Friends and colleagues describe Professor Teresa Rees as a controlled individual, a deep thinker who invariably considers the full picture before delivering a measured and considered response.

"Terry is a very private woman who gives little away," said one acquaintance. "She is always cool, calm and collected."

But even that renowned sang froid must have been sorely tested in a week which has seen the self-effacing Professor Rees thrust into the media spotlight after the Welsh Assembly's debate on tuition fees was held just two days before yesterday's publication of the Rees review.

Fearing that her group's 18 months of hard work could be wasted, Professor Rees took the unprecedented step of writing to Assembly members, urging them to reconsider their position (see story above), after publicly criticising Welsh Conservatives for tabling an Assembly motion restating opposition to top-up fees almost before the ink on her report was dry.

Professor David Reynolds, of Exeter university, feels Professor Rees's qualities made her the right person for the job.
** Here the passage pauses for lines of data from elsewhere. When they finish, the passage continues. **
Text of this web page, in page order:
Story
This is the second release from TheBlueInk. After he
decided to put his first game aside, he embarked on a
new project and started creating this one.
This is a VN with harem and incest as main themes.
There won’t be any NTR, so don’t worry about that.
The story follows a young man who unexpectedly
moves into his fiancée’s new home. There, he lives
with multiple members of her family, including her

"She is a balanced, rational person with no axe to grind who will reach judgements on the evidence as she sees it," he said. "She was therefore the ideal kind of person to produce this report."
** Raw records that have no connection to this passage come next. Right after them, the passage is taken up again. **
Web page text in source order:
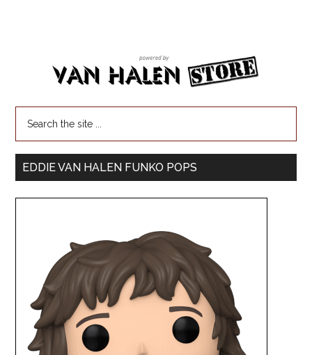
EDDIE VAN HALEN FUNKO POPS
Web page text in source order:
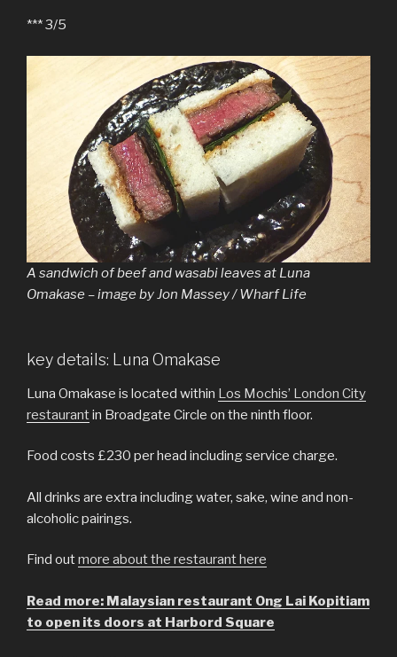
*** 3/5
A sandwich of beef and wasabi leaves at Luna
Omakase – image by Jon Massey / Wharf Life
key details: Luna Omakase
Luna Omakase is located within Los Mochis’ London City
restaurantin Broadgate Circle on the ninth floor.
Food costs £230 per head including service charge.
All drinks are extra including water, sake, wine and non-
alcoholic pairings.
Find outmore about the restaurant here
Read more: Malaysian restaurant Ong Lai Kopitiam
to open its doors at Harbord Square
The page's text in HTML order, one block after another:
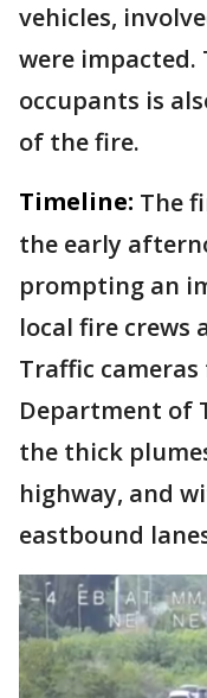
vehicles,
were impacted.
occupants is
of the fire.
Timeline: The
the early
prompting an
local fire crews
Traffic
Department of
the thick
highway, and
eastbound
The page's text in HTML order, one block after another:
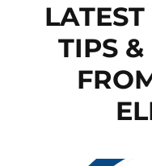
TIPS &

The mother of two sons, Professor Rees is a pro-vice-chancellor of Cardiff university, responsible for staff and student issues, and a professor in the school of social sciences. Extremely committed to women's issues - she was equal opportunities commissioner for Wales from 1996 to 2002 - she has a distinguished record of research and consultancy on gender equality in fields such as education, training and the labour market.

Dr David Grant, vice-chancellor at Cardiff university, said: "Her research has underpinned many substantive shifts in approach to gender equality and equal pay. Her commitment to equal opportunities has had direct and real benefits for women in Wales and further afield.

"Professor Rees makes an impact through reasoned argument and influence on policy-makers, and those who can make a difference for women."